SSi that no goods or technical data (including software) covered by this

agreement are intended for transfer to or use in, directly or

indirectly, activities related to the design, production, use or

stockpiling of missiles or chemical or biological weapons.



     12.  Safety and Environment:  To the extent that any goods sold to

Buyer hereunder contain any hazardous contaminant, Buyer will take all

steps necessary to properly and adequately warn, educate, train, and

supervise its employees, agents, and any other third parties who come

into contact with the goods (including, but not limited to, Buyer's

successors and assigns), regarding the possible presence of hazardous or

toxic residue in and on the goods, and the need to take special handling

or cautions prior to transporting, using, disposing, or otherwise

handling the equipment.



     13.  Indemnification:  Buyer agrees to defend, indemnify and hold

harmless Seller, its officers, agents and employees from and against all

claims, losses, costs, expenses, damages, arising from or related to

property damage, economic injury, or bodily injury (including death) of

whatsoever kind or nature arising out of Buyer's, its employees',

officers' and agents' removal from SSI, use or misuse, transportation,

storage and disposal of the goods sold to Buyer hereunder.

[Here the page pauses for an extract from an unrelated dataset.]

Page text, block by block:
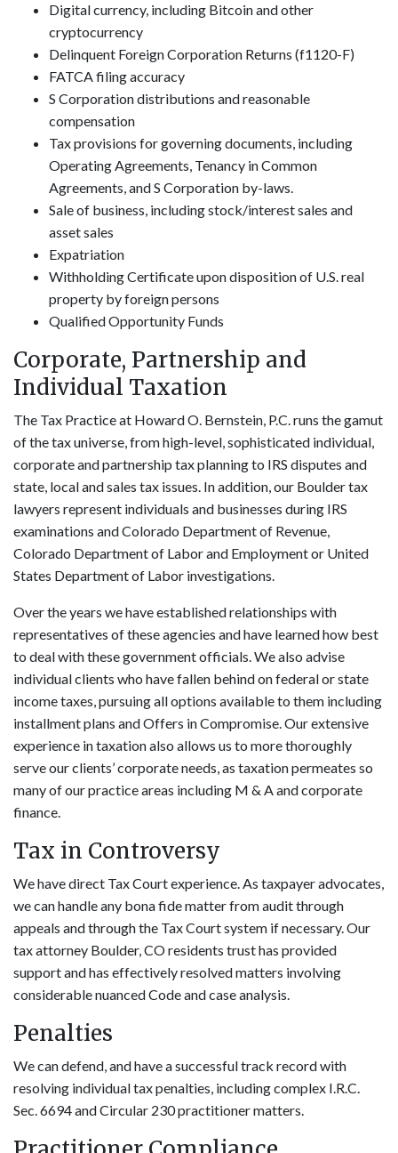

     14.  SSI's sole and exclusive maximum liability for any and all

claims in the aggregate shall not exceed the total price of items

ordered hereunder less the purchase price for any items delivered and

accepted hereunder not made the subject of a claim.  In no event shall

ti be liable to anyone for loss of profits, loss of goodwill, loss of

use, special, collateral, indirect, exemplary, incidental or

consequential damages, including, but not limited to, costs of removal

and reinstallation.



     15.  Release of Information:  Neither party hereto shall, without

prior written consent of the other party (which shall not be

unreasonably withheld) publicly announce or otherwise disclose the

existence or the terms of this Agreement, or release any publicity

regarding this Agreement.  This provision shall survive the expiration,

termination or cancellation of this Agreement. Any knowledge or

information which Buyer may disclosse to SSI shall not be deemed to be

confidential or proprietary informatiiton and shall be acquired by SSI

free from any restrictions as to use or disclosure thereof.

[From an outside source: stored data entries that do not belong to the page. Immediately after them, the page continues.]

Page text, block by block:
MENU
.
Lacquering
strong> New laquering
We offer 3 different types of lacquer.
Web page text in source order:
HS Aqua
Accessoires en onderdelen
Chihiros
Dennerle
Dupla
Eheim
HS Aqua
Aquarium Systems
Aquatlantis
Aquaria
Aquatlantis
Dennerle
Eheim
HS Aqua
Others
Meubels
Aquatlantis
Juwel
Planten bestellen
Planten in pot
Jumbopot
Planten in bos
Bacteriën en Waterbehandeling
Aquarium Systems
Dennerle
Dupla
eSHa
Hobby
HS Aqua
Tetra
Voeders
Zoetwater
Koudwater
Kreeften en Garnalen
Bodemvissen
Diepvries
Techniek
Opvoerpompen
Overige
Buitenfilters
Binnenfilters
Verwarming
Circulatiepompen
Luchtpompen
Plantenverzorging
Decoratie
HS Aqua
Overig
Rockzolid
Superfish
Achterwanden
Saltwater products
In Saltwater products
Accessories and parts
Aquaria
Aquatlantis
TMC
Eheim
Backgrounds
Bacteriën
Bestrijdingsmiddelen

     16.  Waiver:  Any failure of SSI to enforce at any time, or for any

period of time, any of the provisions of this Agreement shall not

constitute a waiver of such provisions nor of SSI's right to enforce each

and every provision.



     17.  Setoff:  SSI shall be entitled at all times to setoff any

amount owing, for any reason, at any time, from SSI or any of its

affiliated companies to Buyer against any amount payable at any time to

TI in connection with this order.



     18.  Reservation of Rights:  SSI expressly reserves all rights and

remedies which are available to it at law or equity, including, but not

limited to, the rights and remedies set forth in the Uniform Commercial

Code.



     19.  The sale by Seller of the items ordered hereunder does not

grant, convey or confer upon Buyer or Buyer's customers or upon anyone

claiming under Buyer a license express or implied under any intellectual

property rights of Seller covering or relating to any combination,

machine or process in which said items might be or are used.

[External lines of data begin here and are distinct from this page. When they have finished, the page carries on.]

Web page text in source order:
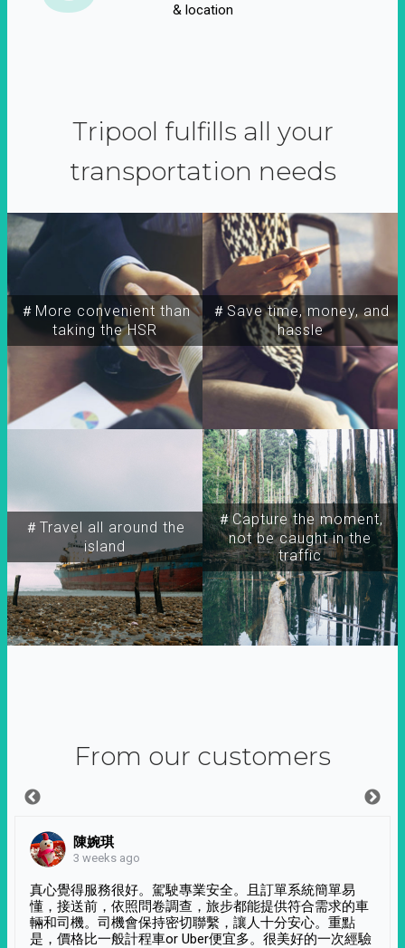
& location
Tripool fulfills all your
transportation needs
＃More convenient than
taking the HSR
＃Travel all around the
island
＃Capture the moment,
not be caught in the
traffic
＃Save time, money, and
hassle
From our customers
陳婉琪
3 weeks ago
真心覺得服務很好。駕駛專業安全。且訂單系統簡單易
懂，接送前，依照問卷調查，旅步都能提供符合需求的車
輛和司機。司機會保持密切聯繫，讓人十分安心。重點
是，價格比一般計程車or Uber便宜多。很美好的一次經驗

     20.  U.S. Government Contracts:  If the goods to be furnished under

this contract are to be used in the performance of a U.S. Government

contract or subcontract and a U.S. Government contract number shall

appear on Buyer's purchase order, then those clauses of the applicable

U.S. Government procurement regulations which are mandatorily required

by federal statute to be included in U.S. Government subcontracts shall

be incorporated herein by reference.